• _Task item_: The records below must be transcribed exactly, with each picture left out.

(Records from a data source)
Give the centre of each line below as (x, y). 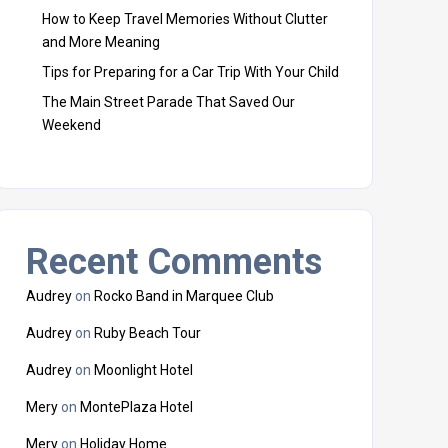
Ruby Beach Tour (147, 333)
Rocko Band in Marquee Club (184, 296)
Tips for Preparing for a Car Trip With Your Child (190, 72)
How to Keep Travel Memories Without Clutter (185, 19)
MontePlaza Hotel (136, 407)
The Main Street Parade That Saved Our (168, 102)
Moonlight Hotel (143, 370)
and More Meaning (101, 42)
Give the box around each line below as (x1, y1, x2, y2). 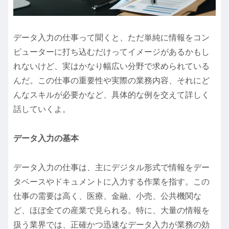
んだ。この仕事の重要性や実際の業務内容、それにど (13, 76, 210, 85)
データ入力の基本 (13, 133, 79, 143)
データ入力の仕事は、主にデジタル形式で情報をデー (13, 163, 210, 172)
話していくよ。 (13, 105, 71, 114)
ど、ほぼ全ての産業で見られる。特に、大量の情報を (13, 205, 210, 215)
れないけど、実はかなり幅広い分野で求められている (13, 62, 210, 71)
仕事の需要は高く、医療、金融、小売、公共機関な (13, 191, 201, 200)
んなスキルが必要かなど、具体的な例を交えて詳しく (13, 90, 210, 100)
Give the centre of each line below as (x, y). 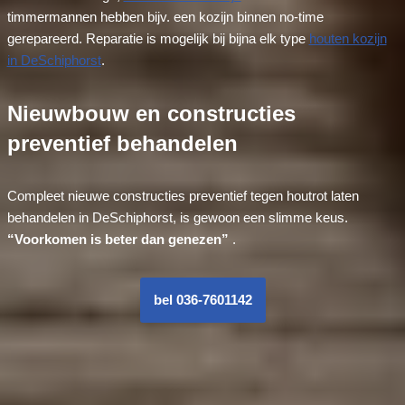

• _Exercise response_:
Give the centre of each line below as (x, y). 
Ruby Beach Tour (147, 333)
Rocko Band in Marquee Club (184, 296)
Tips for Preparing for a Car Trip With Your Child (190, 72)
How to Keep Travel Memories Without Clutter (185, 19)
MontePlaza Hotel (136, 407)
The Main Street Parade That Saved Our (168, 102)
Moonlight Hotel (143, 370)
and More Meaning (101, 42)
Give the box around each line below as (x1, y1, x2, y2). 
んだ。この仕事の重要性や実際の業務内容、それにど (13, 76, 210, 85)
データ入力の基本 (13, 133, 79, 143)
データ入力の仕事は、主にデジタル形式で情報をデー (13, 163, 210, 172)
話していくよ。 (13, 105, 71, 114)
ど、ほぼ全ての産業で見られる。特に、大量の情報を (13, 205, 210, 215)
れないけど、実はかなり幅広い分野で求められている (13, 62, 210, 71)
仕事の需要は高く、医療、金融、小売、公共機関な (13, 191, 201, 200)
んなスキルが必要かなど、具体的な例を交えて詳しく (13, 90, 210, 100)
Give the centre of each line below as (x, y). 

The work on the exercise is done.